Martínez-Martínez Francisco, Kybic Jan, Lambert Lukáš, Mecková Zuzana
Center for Machine Perception, Department of Cybernetics, Faculty of Electrical Engineering, Czech Technical University in Prague, Czech Republic.
Department of Radiology, First Faculty of Medicine, Charles University in Prague, Czech Republic.
Comput Biol Med. 2016 Apr 1;71:57-66. doi: 10.1016/j.compbiomed.2016.02.001. Epub 2016 Feb 8.

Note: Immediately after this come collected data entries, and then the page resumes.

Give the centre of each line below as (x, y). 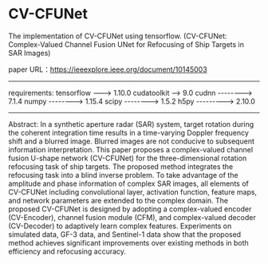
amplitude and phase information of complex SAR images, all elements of (128, 183)
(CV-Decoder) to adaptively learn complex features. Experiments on (120, 226)
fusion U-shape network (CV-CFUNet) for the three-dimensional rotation (128, 158)
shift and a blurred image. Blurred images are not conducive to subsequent (132, 141)
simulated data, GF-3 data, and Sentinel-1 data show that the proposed (125, 234)
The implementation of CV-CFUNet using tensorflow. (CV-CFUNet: (118, 36)
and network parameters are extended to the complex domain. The (118, 200)
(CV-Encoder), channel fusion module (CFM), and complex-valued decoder (132, 217)
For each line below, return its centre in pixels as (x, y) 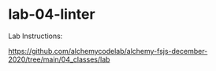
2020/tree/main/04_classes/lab (59, 59)
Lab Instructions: (35, 36)
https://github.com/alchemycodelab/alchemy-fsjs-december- (108, 51)
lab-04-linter (52, 14)
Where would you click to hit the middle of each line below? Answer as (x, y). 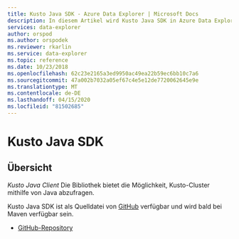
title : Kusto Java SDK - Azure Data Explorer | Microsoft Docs (103, 14)
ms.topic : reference (38, 60)
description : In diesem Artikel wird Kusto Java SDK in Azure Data (110, 21)
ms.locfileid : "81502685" (46, 107)
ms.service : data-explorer (47, 54)
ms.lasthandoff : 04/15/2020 (49, 100)
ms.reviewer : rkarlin (39, 47)
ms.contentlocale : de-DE (44, 93)

This paper presents a fully automated method for the identification of bone marrow infiltration in femurs in low-dose CT of patients with multiple myeloma. We automatically find the femurs and the bone marrow within them. In the next step, we create a probabilistic, spatially dependent density model of normal tissue. At test time, we detect unexpectedly high density voxels which may be related to bone marrow infiltration, as outliers to this model. Based on a set of global, aggregated features representing all detections from one femur, we classify the subjects as being either healthy or not. This method was validated on a dataset of 127 subjects with ground truth created from a consensus of two expert radiologists, obtaining an AUC of 0.996 for the task of distinguishing healthy controls and patients with bone marrow infiltration. To the best of our knowledge, no other automatic image-based method for this task has been published before.
本文提出了一种用于在多发性骨髓瘤患者的低剂量CT中识别股骨骨髓浸润的全自动方法。我们自动找到股骨及其内部的骨髓。在下一步中,我们创建正常组织的概率性、空间相关密度模型。在测试时,我们将可能与骨髓浸润相关的意外高密度体素检测为该模型的异常值。基于一组代表来自一根股骨的所有检测结果的全局聚合特征,我们将受试者分类为健康或不健康。该方法在由两名放射科专家共识创建的包含127名受试者的数据集上进行了验证,在区分健康对照和骨髓浸润患者的任务中获得了0.996的AUC。据我们所知,此前尚未发表过针对此任务的其他基于图像的自动方法。